Когда Эллис проснулась в четверг ровно в четверть одиннадцатого, ее первой реакцией было желание остаться в постели. Она слышала, как внизу о чем-то спорили дети, и до нее доносился глуховатый, но убедительный голос Джона, разрешавшего спор. Она подумала о его удивительном умении оказывать ей небольшие любезности, не говоря уже о том, как он относился к ней вообще. Это было совсем неплохо после стольких лет замужества.

Может быть, ее муж не был столь стремителен и ярок, как Дик Тремьян, не так влиятелен, как Джой Кардоне, или не так мудр и блистателен, как Берни Остерман, но она не поменялась бы местами ни с Джинни, ни с Бетти, ни с Лейлой ни за что на свете. Если бы даже все начать сначала, она бы все равно ждала своего Джона Таннера или просто такого, как Джон Таннер.

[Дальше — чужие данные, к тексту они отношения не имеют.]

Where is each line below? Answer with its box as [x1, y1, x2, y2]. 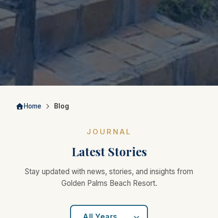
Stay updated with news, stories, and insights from [25, 167, 193, 177]
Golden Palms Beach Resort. [61, 179, 157, 188]
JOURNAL [87, 127, 131, 136]
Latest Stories [71, 144, 147, 160]
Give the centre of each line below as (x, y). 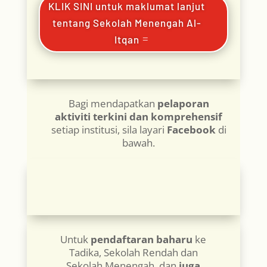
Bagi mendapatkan (113, 103)
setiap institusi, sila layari (109, 129)
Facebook (191, 129)
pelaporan (183, 103)
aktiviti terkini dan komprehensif (139, 116)
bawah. (139, 142)
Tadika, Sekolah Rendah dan (133, 252)
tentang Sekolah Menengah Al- (127, 23)
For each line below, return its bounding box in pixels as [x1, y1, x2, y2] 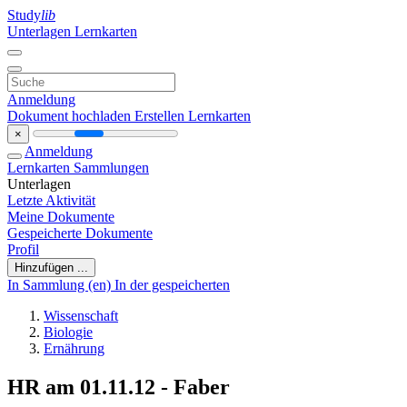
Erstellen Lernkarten [134, 108, 251, 124]
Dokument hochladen [7, 108, 134, 124]
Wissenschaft [44, 308, 118, 323]
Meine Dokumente [7, 209, 114, 224]
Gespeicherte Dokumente [7, 225, 153, 241]
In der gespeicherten [114, 277, 230, 293]
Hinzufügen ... [15, 261, 88, 274]
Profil [7, 242, 39, 257]
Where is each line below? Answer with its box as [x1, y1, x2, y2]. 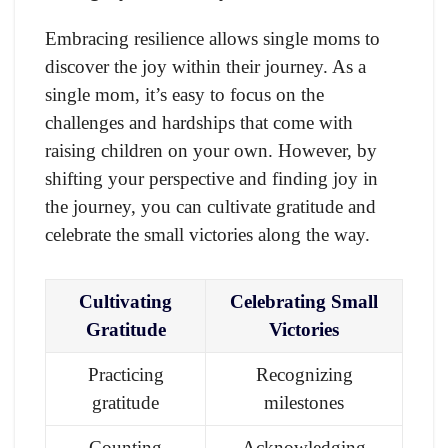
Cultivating [79, 290, 172, 312]
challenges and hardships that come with [45, 111, 353, 133]
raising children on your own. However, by [45, 139, 377, 161]
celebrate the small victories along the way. [45, 223, 370, 245]
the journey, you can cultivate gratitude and [45, 195, 376, 217]
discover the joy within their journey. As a [45, 55, 366, 77]
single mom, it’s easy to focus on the [45, 83, 324, 105]
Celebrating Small [230, 290, 378, 312]

Он был редким человеком. Он хотел делить с ней все беды и радости и в самом деле делил. Все, что выпадало им на долю. Как никто другой. Даже Берни, хотя он был очень похож на Джона. Даже у Берни, по словам Лейлы, были свои маленькие тайны.

С самого начала Эллис думала, что желание ее мужа постоянно быть рядом — всего лишь результат его жалости к ней. Потому что судьба ей выпала трудная, и она прекрасно понимала это. Большая часть ее жизни до того, как она встретила Джона Таннера, прошла в скитаниях и поисках убежища.

Ее отец, самодеятельный борец с язвами мира, не мог долго задерживаться на одном месте. Этакий современный Джон Браун.

Газеты постоянно называли его… придурком, психом, лунатиком.

И наконец лос-анджелесская полиция пристрелила его.

Она помнила сообщение об этом.

«Лос-Анджелес, десятое февраля тысяча девятьсот сорок пятого года. Джейсон Макколл, который, по утверждению властей, находился на содержании коммунистов, был застрелен сегодня на пороге своей квартиры, откуда он выбежал, размахивая предметом, напоминающим оружие. Лос-анджелесская полиция и агенты Федерального Бюро Расследований обнаружили местопребывание Макколла после интенсивных поисков…»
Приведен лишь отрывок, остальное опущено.